What the task asks: Out of the data below, copy every line with the string "while".

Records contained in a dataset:
****************

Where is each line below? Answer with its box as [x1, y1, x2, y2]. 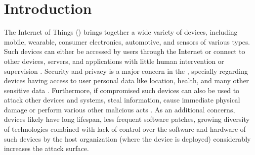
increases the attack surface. [4, 143, 89, 154]
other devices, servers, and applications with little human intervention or [4, 55, 224, 66]
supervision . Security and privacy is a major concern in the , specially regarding [4, 65, 248, 76]
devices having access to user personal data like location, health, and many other [4, 75, 249, 86]
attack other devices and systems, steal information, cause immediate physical [4, 95, 240, 105]
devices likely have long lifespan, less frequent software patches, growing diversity [4, 114, 250, 124]
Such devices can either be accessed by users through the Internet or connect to [4, 46, 245, 56]
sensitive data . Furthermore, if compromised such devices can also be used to [4, 85, 240, 95]
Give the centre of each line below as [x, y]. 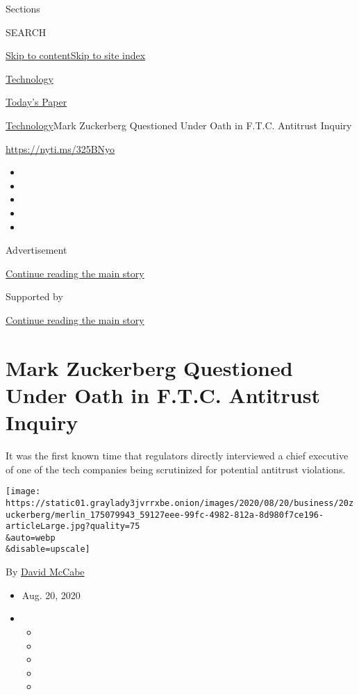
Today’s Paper [36, 102]
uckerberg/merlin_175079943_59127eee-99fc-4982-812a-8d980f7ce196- [165, 515]
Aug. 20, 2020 [51, 595]
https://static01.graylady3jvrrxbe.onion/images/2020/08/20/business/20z [180, 503]
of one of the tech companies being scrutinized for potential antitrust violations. [176, 469]
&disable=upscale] [48, 549]
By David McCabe [45, 572]
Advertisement [36, 250]
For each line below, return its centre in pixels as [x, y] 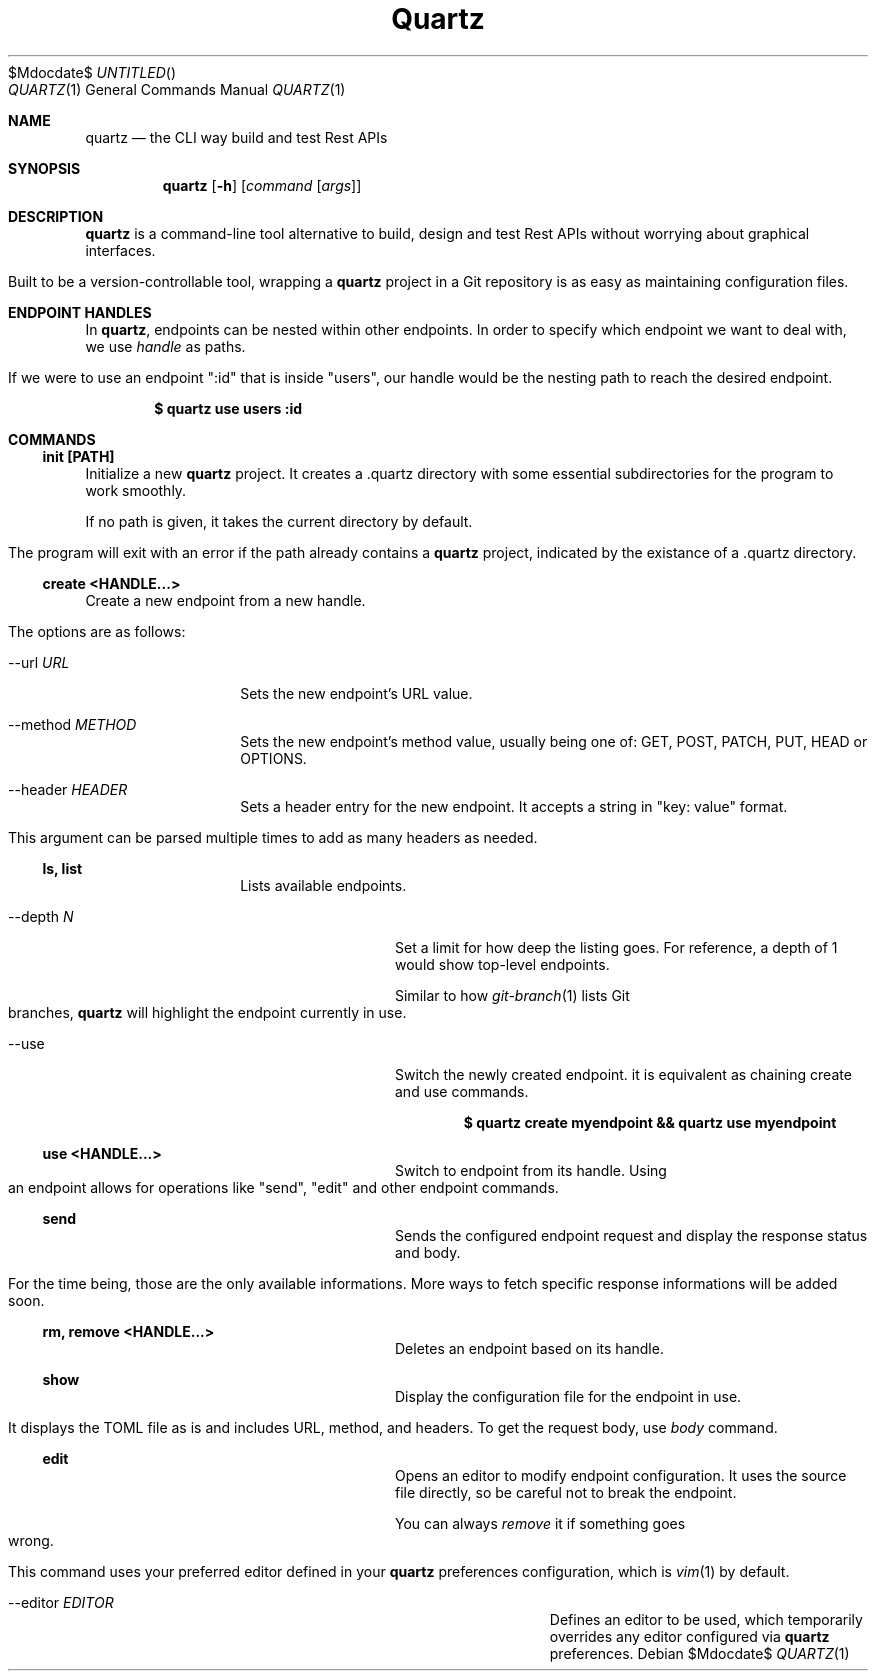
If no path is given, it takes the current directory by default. [279, 521]
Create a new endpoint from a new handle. [225, 600]
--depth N [41, 916]
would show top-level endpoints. [502, 964]
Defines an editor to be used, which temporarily [706, 1619]
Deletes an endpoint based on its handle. [529, 1348]
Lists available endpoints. [323, 885]
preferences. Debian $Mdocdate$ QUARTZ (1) [699, 1653]
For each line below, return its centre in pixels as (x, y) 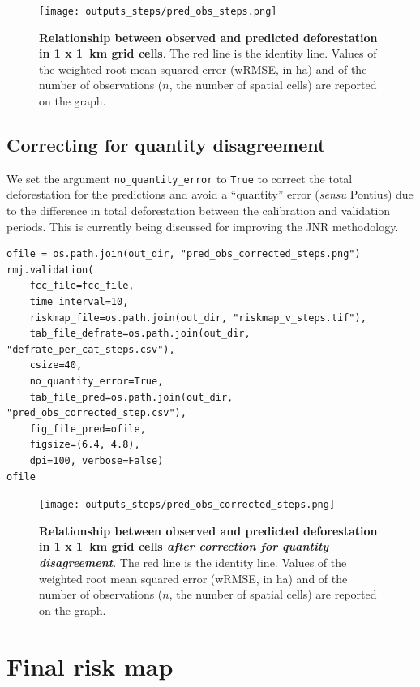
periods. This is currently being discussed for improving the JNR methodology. (203, 226)
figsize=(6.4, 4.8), (85, 445)
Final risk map (90, 666)
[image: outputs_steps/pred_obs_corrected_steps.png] (187, 505)
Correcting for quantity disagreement (166, 145)
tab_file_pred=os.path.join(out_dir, (131, 397)
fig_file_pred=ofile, (88, 429)
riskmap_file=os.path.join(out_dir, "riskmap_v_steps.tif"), (198, 318)
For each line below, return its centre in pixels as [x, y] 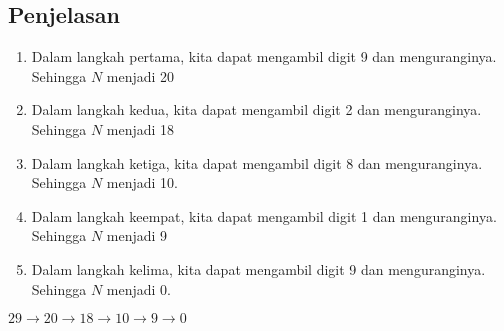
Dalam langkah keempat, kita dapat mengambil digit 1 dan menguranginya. [264, 215]
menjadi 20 [140, 75]
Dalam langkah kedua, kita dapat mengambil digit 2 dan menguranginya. [256, 109]
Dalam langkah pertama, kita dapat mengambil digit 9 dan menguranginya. [264, 56]
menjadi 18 [140, 128]
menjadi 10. [142, 182]
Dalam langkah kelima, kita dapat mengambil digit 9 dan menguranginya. [258, 268]
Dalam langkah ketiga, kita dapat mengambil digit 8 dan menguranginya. [257, 162]
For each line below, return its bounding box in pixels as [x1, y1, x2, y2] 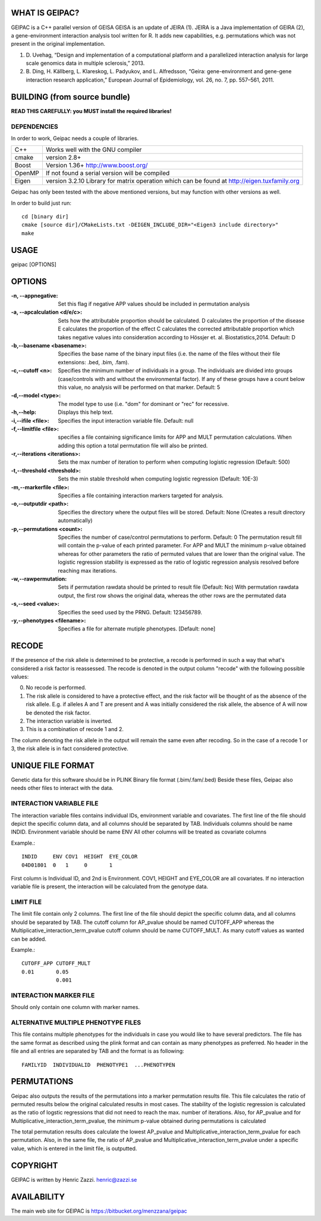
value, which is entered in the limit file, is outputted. [11, 1145, 137, 1152]
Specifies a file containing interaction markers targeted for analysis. [58, 492, 224, 499]
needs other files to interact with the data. [11, 785, 114, 792]
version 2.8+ [45, 154, 81, 162]
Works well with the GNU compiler [45, 146, 142, 154]
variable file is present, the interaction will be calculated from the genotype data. [11, 883, 209, 890]
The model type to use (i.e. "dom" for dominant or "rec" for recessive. [58, 400, 229, 407]
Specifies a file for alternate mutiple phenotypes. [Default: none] [58, 625, 216, 632]
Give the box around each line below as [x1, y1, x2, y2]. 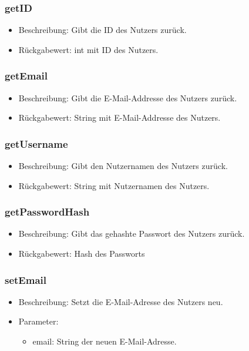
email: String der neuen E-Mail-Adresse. [32, 335, 177, 347]
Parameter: [18, 315, 59, 327]
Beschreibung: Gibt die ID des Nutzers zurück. [18, 24, 187, 36]
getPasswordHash [5, 204, 90, 219]
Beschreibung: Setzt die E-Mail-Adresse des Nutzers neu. [18, 295, 223, 307]
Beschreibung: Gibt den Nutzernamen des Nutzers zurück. [18, 160, 228, 172]
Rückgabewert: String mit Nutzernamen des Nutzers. [18, 179, 210, 191]
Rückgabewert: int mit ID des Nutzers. [18, 43, 159, 55]
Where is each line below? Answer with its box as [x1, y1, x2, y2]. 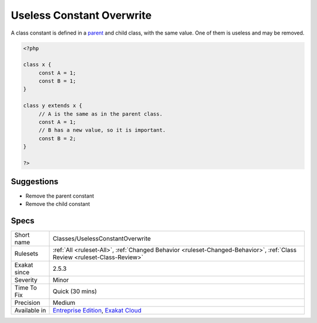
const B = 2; [38, 135, 76, 142]
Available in [14, 306, 46, 314]
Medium [52, 298, 76, 307]
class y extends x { [23, 103, 82, 109]
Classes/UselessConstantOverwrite [52, 234, 151, 243]
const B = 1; [38, 78, 76, 84]
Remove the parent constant [25, 192, 94, 199]
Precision [14, 298, 41, 307]
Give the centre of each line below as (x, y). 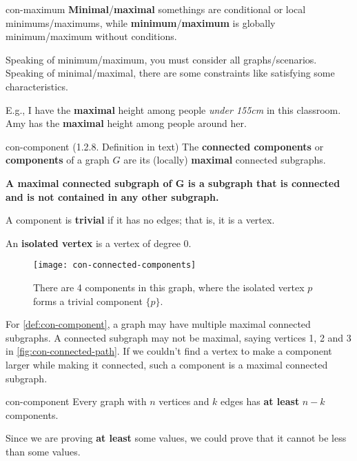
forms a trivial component (88, 301)
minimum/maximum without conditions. (91, 36)
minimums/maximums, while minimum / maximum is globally (141, 22)
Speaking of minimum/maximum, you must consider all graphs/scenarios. (161, 59)
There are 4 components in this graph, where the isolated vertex (169, 287)
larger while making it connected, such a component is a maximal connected (167, 364)
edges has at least (260, 401)
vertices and (184, 401)
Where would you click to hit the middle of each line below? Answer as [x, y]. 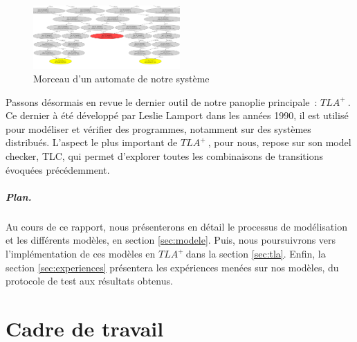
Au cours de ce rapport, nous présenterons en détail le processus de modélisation [176, 226]
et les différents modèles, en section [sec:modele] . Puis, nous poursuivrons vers [171, 240]
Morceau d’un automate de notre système [121, 79]
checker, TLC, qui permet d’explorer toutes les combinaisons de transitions [164, 156]
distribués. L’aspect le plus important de [92, 142]
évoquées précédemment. [58, 169]
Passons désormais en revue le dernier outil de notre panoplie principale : [162, 101]
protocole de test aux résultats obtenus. [89, 281]
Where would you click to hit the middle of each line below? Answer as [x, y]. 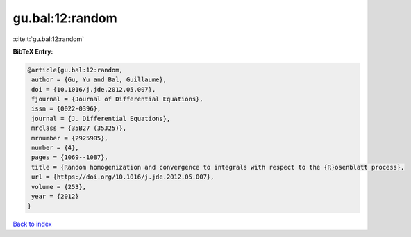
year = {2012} [55, 196]
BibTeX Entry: [33, 51]
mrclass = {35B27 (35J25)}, [79, 128]
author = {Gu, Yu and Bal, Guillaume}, [99, 80]
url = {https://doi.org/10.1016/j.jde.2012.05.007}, [123, 177]
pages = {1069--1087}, [70, 157]
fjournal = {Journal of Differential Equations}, [118, 99]
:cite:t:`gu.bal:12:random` [49, 39]
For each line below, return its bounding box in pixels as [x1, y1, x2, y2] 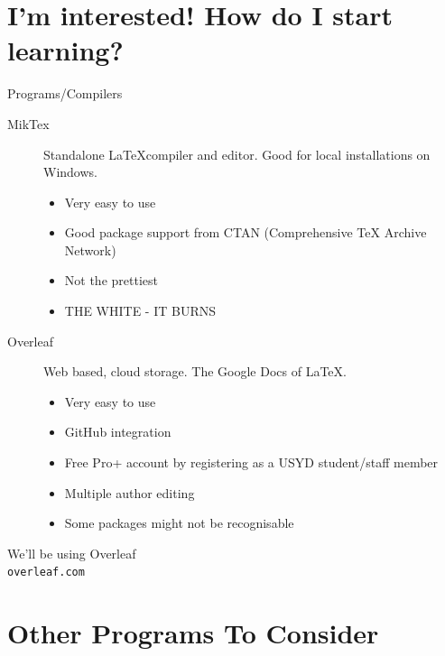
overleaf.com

****************

Written answer:
minimums/maximums, while minimum / maximum is globally (141, 22)
larger while making it connected, such a component is a maximal connected (167, 364)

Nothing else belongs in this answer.